Naqueles períodos em que mais duramente os efeitos das irracionalidades do sistema foram acumulados sobre a população trabalhadora (e especialmente nos interessa aqui o caso daqueles tipos de trabalhadores a quem estamos referindo neste artigo), os casamentos pelo rapto tornaram-se mais freqüentes do que em outras ocasiões.

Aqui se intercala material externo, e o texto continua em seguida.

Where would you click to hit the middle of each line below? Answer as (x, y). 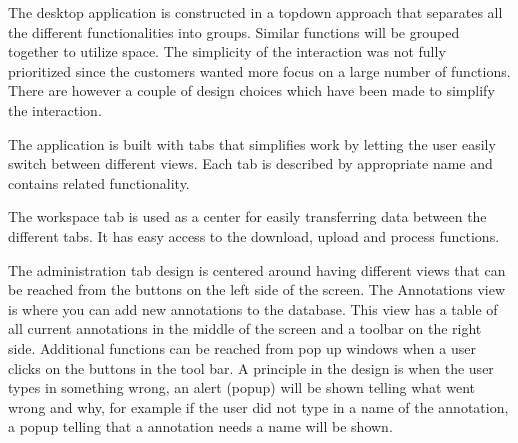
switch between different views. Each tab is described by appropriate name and (250, 163)
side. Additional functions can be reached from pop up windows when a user (242, 347)
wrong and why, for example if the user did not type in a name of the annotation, (258, 406)
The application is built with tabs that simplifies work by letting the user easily (252, 143)
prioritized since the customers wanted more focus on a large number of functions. (259, 70)
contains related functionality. (99, 182)
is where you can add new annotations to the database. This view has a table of (253, 308)
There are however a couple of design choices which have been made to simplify (251, 90)
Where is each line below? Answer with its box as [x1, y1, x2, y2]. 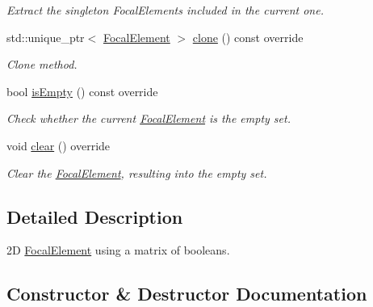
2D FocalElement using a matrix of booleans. [6, 242, 230, 259]
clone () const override [192, 28, 304, 45]
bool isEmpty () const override [6, 82, 158, 99]
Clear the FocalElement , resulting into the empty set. [6, 164, 267, 181]
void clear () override [6, 137, 111, 153]
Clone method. [6, 56, 78, 73]
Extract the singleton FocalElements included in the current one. [6, 2, 324, 18]
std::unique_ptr [6, 28, 85, 45]
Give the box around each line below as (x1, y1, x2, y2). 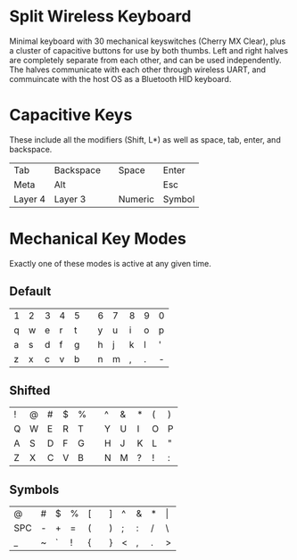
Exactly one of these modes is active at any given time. (9, 258, 211, 268)
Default (9, 284, 52, 300)
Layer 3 (54, 193, 87, 205)
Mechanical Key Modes (9, 229, 187, 249)
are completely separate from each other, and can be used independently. (9, 54, 283, 65)
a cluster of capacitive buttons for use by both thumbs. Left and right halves (9, 45, 288, 55)
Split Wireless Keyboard (9, 6, 192, 27)
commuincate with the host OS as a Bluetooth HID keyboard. (9, 73, 232, 84)
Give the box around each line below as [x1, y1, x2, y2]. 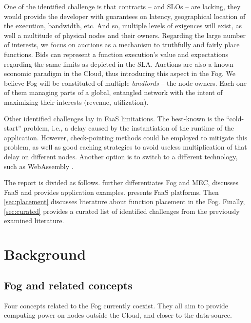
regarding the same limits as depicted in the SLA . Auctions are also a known [4, 58, 233, 69]
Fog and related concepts [4, 277, 133, 292]
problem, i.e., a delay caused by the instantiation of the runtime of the [23, 123, 234, 133]
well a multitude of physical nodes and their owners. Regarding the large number [4, 30, 246, 40]
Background [4, 244, 86, 264]
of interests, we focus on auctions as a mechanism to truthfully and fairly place [4, 39, 240, 50]
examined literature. [4, 215, 64, 226]
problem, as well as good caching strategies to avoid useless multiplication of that [4, 142, 247, 152]
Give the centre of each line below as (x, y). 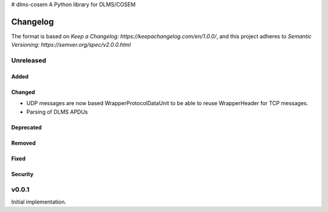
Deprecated (26, 127)
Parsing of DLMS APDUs (57, 112)
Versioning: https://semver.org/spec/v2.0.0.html (71, 45)
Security (22, 174)
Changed (23, 92)
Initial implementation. (39, 202)
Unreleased (29, 61)
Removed (23, 143)
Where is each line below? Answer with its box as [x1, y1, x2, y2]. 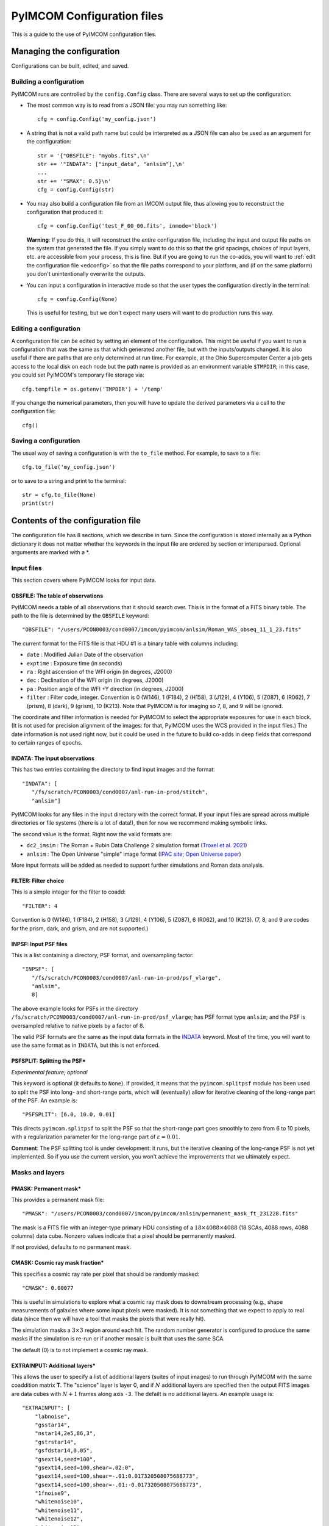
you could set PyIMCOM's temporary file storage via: [11, 371, 144, 378]
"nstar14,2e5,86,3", [34, 1430, 96, 1437]
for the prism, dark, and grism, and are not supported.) [11, 925, 149, 932]
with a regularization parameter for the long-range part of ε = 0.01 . [11, 1133, 181, 1141]
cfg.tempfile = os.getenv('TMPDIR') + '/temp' [22, 385, 164, 392]
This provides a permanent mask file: [11, 1196, 105, 1203]
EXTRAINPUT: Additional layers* [11, 1362, 96, 1369]
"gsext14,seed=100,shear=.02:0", [34, 1464, 135, 1471]

Devido a uma mudança nas práticas de registro dos casamentos por rapto, os dados estatísticos, a partir de 1953, tornaram-se precários; foram por isso desprezados. Para o ano de 1969, no entanto, conseguimos fazer uma reconstituição aparentemente fidedigna em uma das localidades estudadas, tomandose por base o registro mnemónico das particularidades desse tipo de casamento, por parte de dois funcionários do cartório local. Todos esses dados estatísticos foram obtidos nos arquivos dos cartórios de registro civil das três localidades.

Pela inspeção nos dados do quadro 2, que focaliza os anos em que os casamentos pelo rapto eram mais freqüentes nas três localidades, podemos ver um aumento progressivo dessa ocorrência a partir de 1920 até atingir 1932, e uma queda sensível a partir de 1933, novamente, e de maneira acentuada, em 1969. Os anos em que mais decresceu o número desses casamentos foram 1916, 1921, 1939, 1945, 1950, e provavelmente toda a década de 1950.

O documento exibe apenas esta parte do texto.